Would you retype exactly the lines from the one containing "Pleistocene huмคห" through the last line of the records below, and nothing else?

---------- INFORMATION SHOWN

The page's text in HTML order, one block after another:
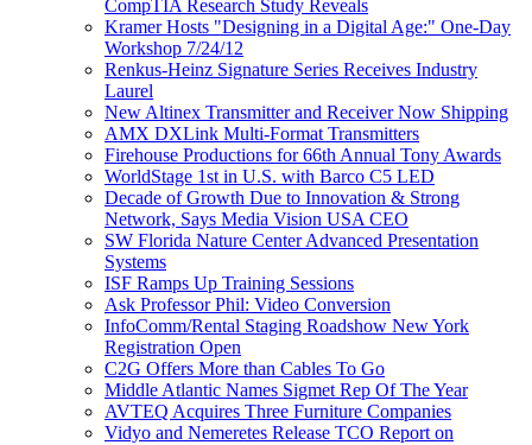
CompTIA Research Study Reveals
Kramer Hosts "Designing in a Digital Age:" One-Day
Workshop 7/24/12
Renkus-Heinz Signature Series Receives Industry
Laurel
New Altinex Transmitter and Receiver Now Shipping
AMX DXLink Multi-Format Transmitters
Firehouse Productions for 66th Annual Tony Awards
WorldStage 1st in U.S. with Barco C5 LED
Decade of Growth Due to Innovation & Strong
Network, Says Media Vision USA CEO
SW Florida Nature Center Advanced Presentation
Systems
ISF Ramps Up Training Sessions
Ask Professor Phil: Video Conversion
InfoComm/Rental Staging Roadshow New York
Registration Open
C2G Offers More than Cables To Go
Middle Atlantic Names Sigmet Rep Of The Year
AVTEQ Acquires Three Furniture Companies
Vidyo and Nemeretes Release TCO Report on
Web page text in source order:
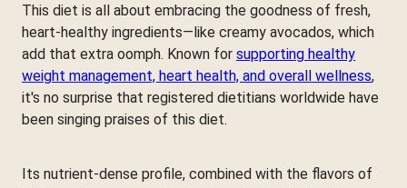
This diet is all about embracing the goodness of fresh,
heart-healthy ingredients—like creamy avocados, which
add that extra oomph. Known for supporting healthy
weight management, heart health, and overall wellness,
it's no surprise that registered dietitians worldwide have
been singing praises of this diet.
Its nutrient-dense profile, combined with the flavors of
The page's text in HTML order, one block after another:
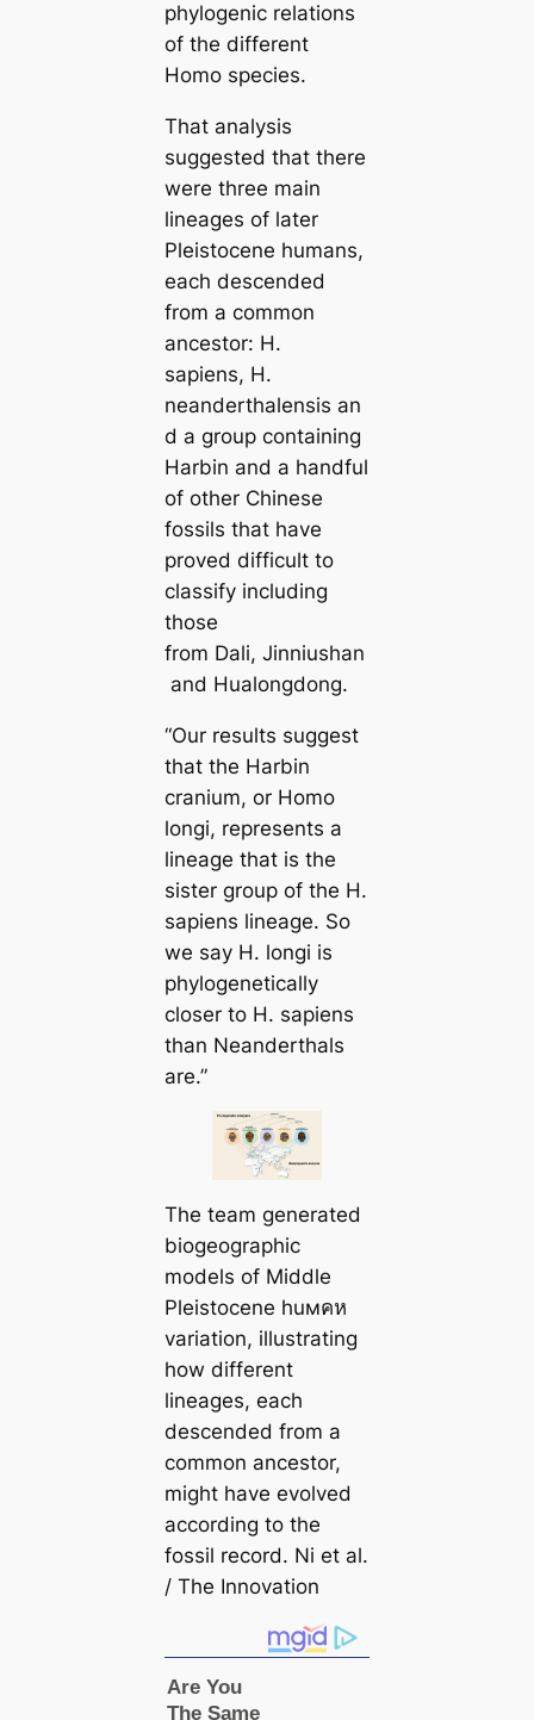
phylogenic relations
of the different
Homo species.
That analysis
suggested that there
were three main
lineages of later
Pleistocene humans,
each descended
from a common
ancestor: H.
sapiens, H.
neanderthalensis an
d a group containing
Harbin and a handful
of other Chinese
fossils that have
proved difficult to
classify including
those
from Dali, Jinniushan
and Hualongdong.
“Our results suggest
that the Harbin
cranium, or Homo
longi, represents a
lineage that is the
sister group of the H.
sapiens lineage. So
we say H. longi is
phylogenetically
closer to H. sapiens
than Neanderthals
are.”
The team generated
biogeographic
models of Middle
Pleistocene huмคห
variation, illustrating
how different
lineages, each
descended from a
common ancestor,
might have evolved
according to the
fossil record. Ni et al.
/ The Innovation

--------------------

OUTPUT
Pleistocene huмคห
variation, illustrating
how different
lineages, each
descended from a
common ancestor,
might have evolved
according to the
fossil record. Ni et al.
/ The Innovation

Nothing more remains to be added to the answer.